Natural language processing uses computer algorithms to identify patterns in language; automated scoring applies these patterns to analyze student responses and assign scores. Those scores are then compared to the scores for each response given by human graders. The most accurate submissions used advanced machine learning approaches based in what are called “transformer network architectures” such as BERT (or “Bidirectional Encoder Representations from Transformers”).
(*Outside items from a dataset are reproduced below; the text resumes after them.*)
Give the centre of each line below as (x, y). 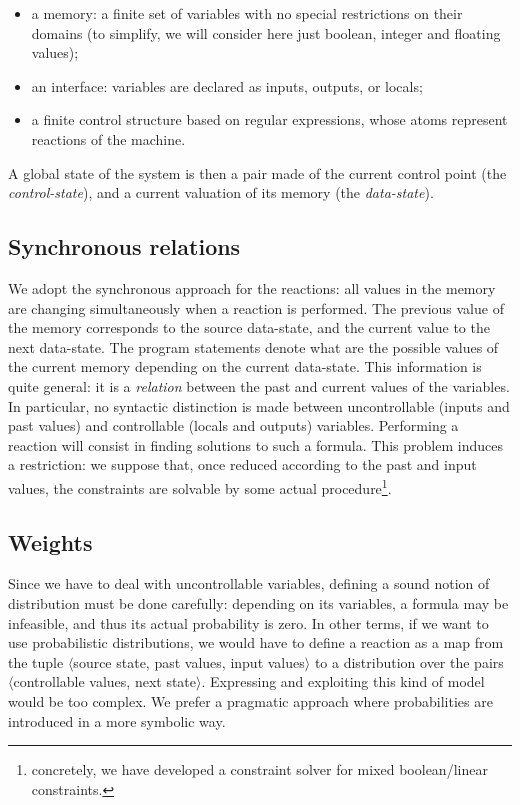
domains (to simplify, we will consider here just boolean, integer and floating (266, 32)
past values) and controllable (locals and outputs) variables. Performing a (233, 425)
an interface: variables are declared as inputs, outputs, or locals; (227, 85)
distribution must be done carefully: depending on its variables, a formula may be (258, 602)
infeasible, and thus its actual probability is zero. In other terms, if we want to (248, 622)
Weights (50, 541)
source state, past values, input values (189, 661)
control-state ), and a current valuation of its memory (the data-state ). (221, 192)

These models used NAEP data to fine tune pre-trained language models that were created by analyzing language consistencies and patterns among billions of student writing examples.
“This challenge illustrates the importance of using current machine learning approaches for NAEP’s technological infrastructure,” said Mark Schneider, Director of the Institute of Education Sciences, which includes NCES. Director Schneider also highlighted the importance of transparency. “The awardees and runners-up used cutting-edge approaches that they were willing to describe in detail,” he stated. “We did not accept ‘black box’ solutions.”
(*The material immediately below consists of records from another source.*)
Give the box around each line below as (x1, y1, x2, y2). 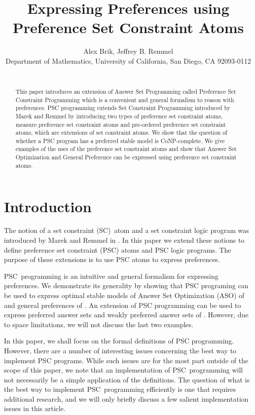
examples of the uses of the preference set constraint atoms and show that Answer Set (15, 145, 237, 153)
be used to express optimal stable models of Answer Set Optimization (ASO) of (4, 290, 245, 300)
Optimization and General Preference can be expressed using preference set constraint (15, 153, 237, 161)
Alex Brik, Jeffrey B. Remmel (83, 46, 173, 56)
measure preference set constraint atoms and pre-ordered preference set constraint (15, 120, 226, 128)
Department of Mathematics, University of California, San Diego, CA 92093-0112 (5, 55, 251, 66)
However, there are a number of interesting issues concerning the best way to (4, 345, 237, 355)
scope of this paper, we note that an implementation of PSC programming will (4, 365, 243, 375)

This challenge is a key component in modernization efforts to incorporate data science and machine learning into operational activities at NCES. It is the first in a series of challenges that use NAEP data. Participants were eligible to win up to $15,000 in prizes.
Arianto Wibowo, Measurement Incorporated (Item-Specific Model)
Andrew Lan, UMass-Amherst (Item-Specific Model)
Susan Lottridge, Cambium Assessment (Item-Specific Model)
Torsten Zesch, University of Duisburg-Essen (Generic Model)
Fabian Zehner, DIPF | Leibniz Institute for Research and Information in Education, Centre for Technology-Based Assessment (Item-Specific Model)
Scott Crossley, Georgia State University (Item-Specific Model)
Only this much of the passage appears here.